**Collected data**

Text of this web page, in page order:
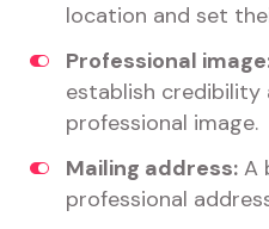
location and set
Professional
establish credibility
professional image.
Mailing address: A
professional
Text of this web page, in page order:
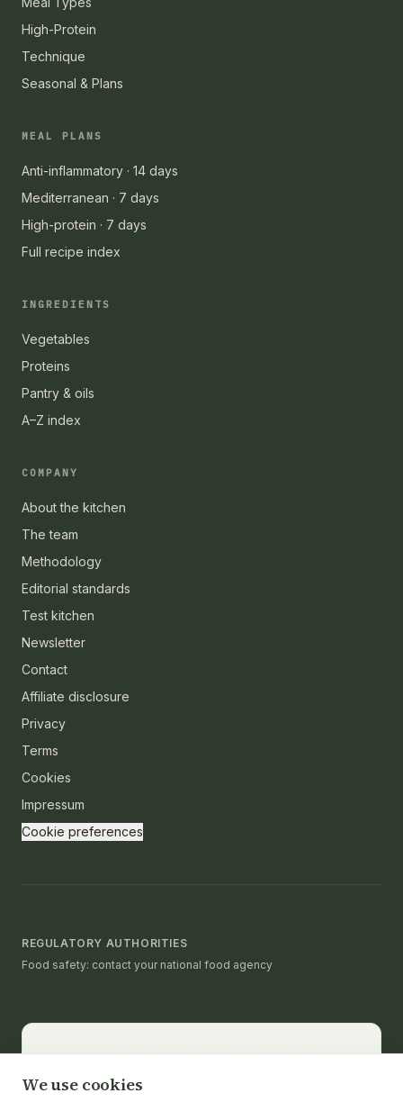
High-Protein
Technique
Seasonal & Plans
MEAL PLANS
Anti-inflammatory · 14 days
Mediterranean · 7 days
High-protein · 7 days
Full recipe index
INGREDIENTS
Vegetables
Proteins
Pantry & oils
A–Z index
COMPANY
About the kitchen
The team
Methodology
Editorial standards
Test kitchen
Newsletter
Contact
Affiliate disclosure
Privacy
Terms
Cookies
Impressum
Cookie preferences
REGULATORY AUTHORITIES
Food safety: contact your national food agency
Editorial & medical note.thatcleanchef provides
substitute for medical advice, diagnosis, or treatment.
We use cookies
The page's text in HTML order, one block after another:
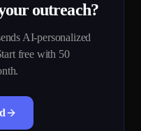
outreach?
AI-personalized
free with 50
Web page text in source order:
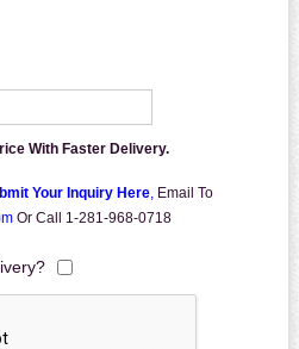
With Faster Delivery.
Your Inquiry Here, Email To
Or Call 1-281-968-0718

**EXERCISE DESCRIPTION**
Please print all the entries exactly as written, but drop the pictures.

**EXPECTED ANSWER**
Text of this web page, in page order:
location and set
Professional
establish credibility
professional image.
Mailing address: A
professional
Text of this web page, in page order:
High-Protein
Technique
Seasonal & Plans
MEAL PLANS
Anti-inflammatory · 14 days
Mediterranean · 7 days
High-protein · 7 days
Full recipe index
INGREDIENTS
Vegetables
Proteins
Pantry & oils
A–Z index
COMPANY
About the kitchen
The team
Methodology
Editorial standards
Test kitchen
Newsletter
Contact
Affiliate disclosure
Privacy
Terms
Cookies
Impressum
Cookie preferences
REGULATORY AUTHORITIES
Food safety: contact your national food agency
Editorial & medical note.thatcleanchef provides
substitute for medical advice, diagnosis, or treatment.
We use cookies
The page's text in HTML order, one block after another:
outreach?
AI-personalized
free with 50
Web page text in source order:
With Faster Delivery.
Your Inquiry Here, Email To
Or Call 1-281-968-0718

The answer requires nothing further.